TEHRAN, April 23 (Reuters) - Iran plans to privatise major segments of its oil and petrochemical sectors as part of a drive to modernise the ageing industries, Oil Minister Bijan Zangeneh said on Sunday.

``Our goal is to bring the energy industry up to date and increase productivity,'' Zangeneh said in a speech inaugurating an international exhibition of oil, gas and petrochemical technologies.

``The industry has historically been facing backwardness, and we should quickly make up for it and have a modern industry,'' he said of Iran's 90 year old oil industry, the main component of the Iranian economy.

Zangeneh said the government planned to invest $10 billion over the next five years to streamline its energy industry, including $4 billion for the petrochemical sector.

``We plan to change the structure of the energy industry and improve efficiency,'' he said.

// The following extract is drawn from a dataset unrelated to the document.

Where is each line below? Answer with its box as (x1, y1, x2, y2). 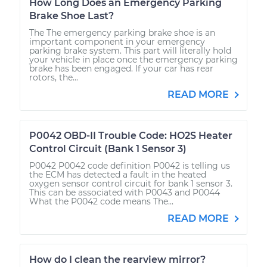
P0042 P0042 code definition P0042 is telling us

The minister said low-technology industries in the oil sector would be transferred to the private sector, including those producing petroleum derivatives.

Privatisation would be more extensive in the petrochemical sector, covering all the refineries, he said.

``We will actively support privatisation as far as the constitution allows us,'' Zangeneh said.

Iran's constitution, drafted after the 1979 Islamic revolution, places key economic sectors in state hands.

But the government of President Mohammad Khatami has managed to circumvent legal hurdles and secure legislative approval for privatisation of big industries, including oil and petrochemicals.

Khatami launched his five-year plan for economic recovery last month with promises to end the state's monopoly on the economy and trim government bureaucracy.

Iran has heavily invested in petrochemicals in search of greater profits from exports of derivatives. But crude exports are still the main source of hard currency.

Petrochemical exports account for nearly a sixth of Iran's non-crude exports.

Officials say petrochemical output has seen a five-fold increase since the revolution, reaching 13 million tonnes a year now. The industry plans to raise production to 35 million tonnes in five years.

Zangeneh said $2 billion worth of petrochemical contracts had been signed with foreign companies in the year to March, and another $2 billion will be signed this year.